Managing Terraform State With Google Cloud Storage Object Versioning

Introduction

Terraform is an extremely useful tool for managing cloud resources as it maintains a state and allows changes to be made when comparing against that state. Terraform has two pieces of functionality to maintain this state, a statefile and to avoid multiple processes interacting with a state, a lock file. Additionally, to allow the state to persist beyond the local execution of terraform (it has a CLI), the statefile can be stored remotely. Often, for Google Cloud terraform resources, a Google Cloud storage bucket is used to store the state file.

Additionally, Google Cloud Storage allows you to persist old versions of objects and roll-back and restore old versions. This is especially useful if you want to roll back, and is often used for the bucket that contains the statefiles. Together with version controlling the terraform configuration, this provides and effective way to manage the state.

However, this combination of state management and object versioning sets up the scenario where the

Setup

Configure your terraform state file to point to the GCS bucket as below within the backend.tf file:

terraform {
   backend "gcs" {
     bucket                      = BUCKETNAME 
     prefix                      = "terraform/state"
     impersonate_service_account = "terraform-service-account@PROJECTID.iam.gserviceaccount.com"
  }
}

then add a few resources to your GCP project, maybe using Fabric.

You should see in the bucket the following objects :

ashires@cloudshell:~ (PROJECTID)$ gsutil ls gs://BUCKETNAME/terraform/state
gs://BUCKETNAME/terraform/state/default.tfstate

but realistically, you have more in the bucket:

ashires@cloudshell:~ (PROJECTID)$ gsutil ls -a gs://BUCKETNAME/terraform/state
gs://BUCKETNAME/terraform/state/default.tflock#1679481957785980
gs://BUCKETNAME/terraform/state/default.tflock#1679481976448017
gs://BUCKETNAME/terraform/state/default.tflock#1679481982792349
gs://BUCKETNAME/terraform/state/default.tfstate#1678972431855325
gs://BUCKETNAME/terraform/state/default.tfstate#1679302949130701
gs://BUCKETNAME/terraform/state/default.tfstate#1679303000787007
gs://BUCKETNAME/terraform/state/default.tfstate#1679304435736834
gs://BUCKETNAME/terraform/state/default.tfstate#1679304598531061
gs://BUCKETNAME/terraform/state/default.tfstate#1679481966396872
gs://BUCKETNAME/terraform/state/default.tfstate#1679482233534511`

where there are old versions, and the deleted default.tflock files.

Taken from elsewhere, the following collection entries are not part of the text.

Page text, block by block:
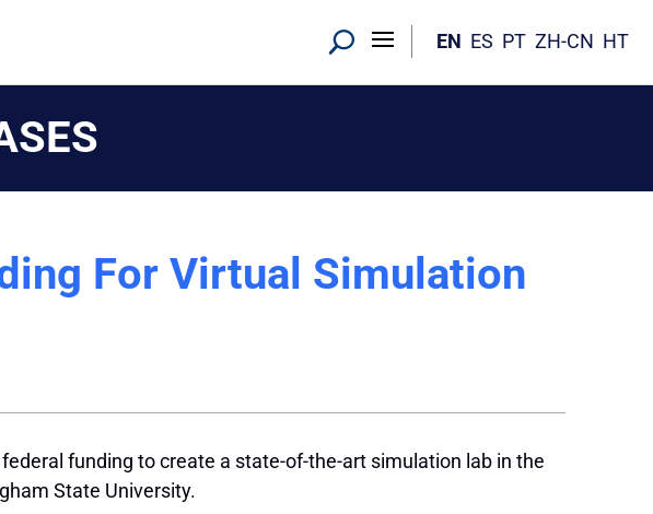
EN ES PT ZH-CN HT
For Virtual Simulation
funding to create a state-of-the-art simulation lab in the
State University.
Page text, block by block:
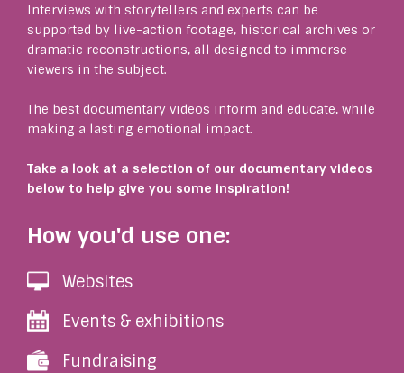
Interviews with storytellers and experts can be
supported by live-action footage, historical archives or
dramatic reconstructions, all designed to immerse
viewers in the subject.
The best documentary videos inform and educate, while
making a lasting emotional impact.
Take a look at a selection of our documentary videos
below to help give you some inspiration!
How you'd use one:
Websites
Events & exhibitions
Fundraising
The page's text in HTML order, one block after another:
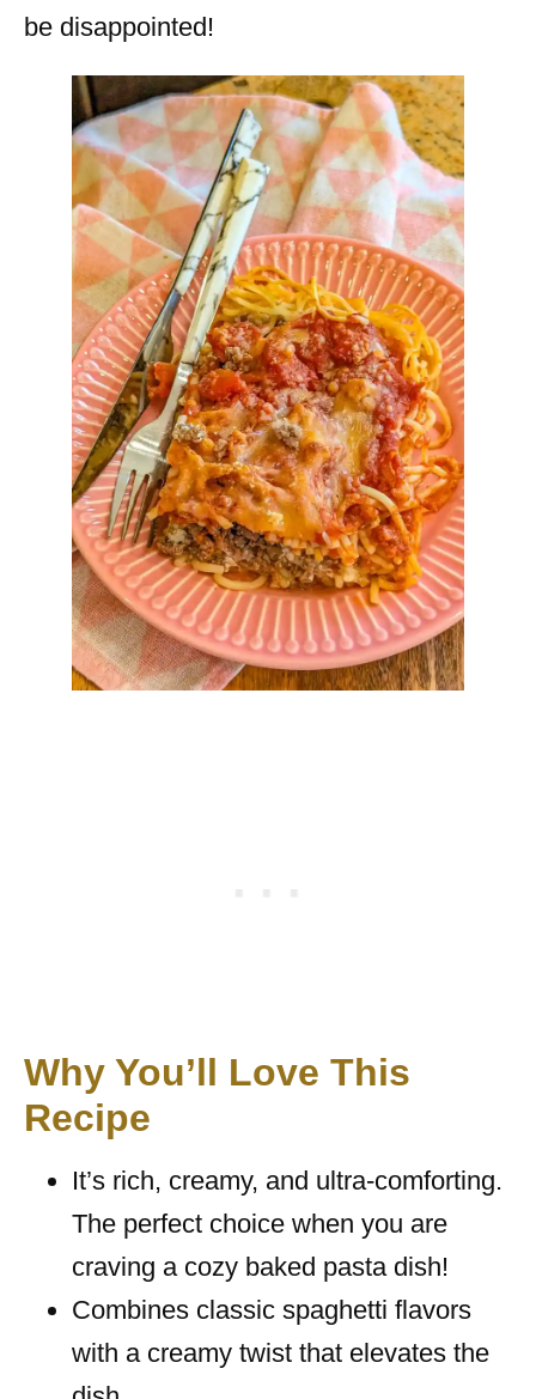
be disappointed!
Why You’ll Love This
Recipe
It’s rich, creamy, and ultra-comforting.
The perfect choice when you are
craving a cozy baked pasta dish!
Combines classic spaghetti flavors
with a creamy twist that elevates the

Here, this is from three runs of terraform - you can see in an enterprise setting, the number of versions will grow dramatically!

Lifecycle rules

One key part of cleaning up objects is to add a lifecycle rule but often, the default lifecycle rules rely on having a newer, concurrent (live) object - so we need to add an additional rule to specifically clean up the default.tflock files:

lifecycle_rules = [{
      action = {
         type = "Delete"
      }
      condition = {
         daysSinceNoncurrentTime = 1 
         matchesSuffix = [".tflock"]
      }
}]

Testing

In order to test this, we need to apply the lifecycle rule to the bucket, either through terraform, the console or the gcloud storage command line:

gcloud storage buckets update gs://BUCKETNAME --lifecycle-file=LIFECYCLE_CONFIG_FILE

Lifecycle rules can take up to 24hr to apply, so with a bit of patience, we can come back and check that all the default.tflock files have been deleted!

Next steps

Always test your lifecycle rules before deploying to production!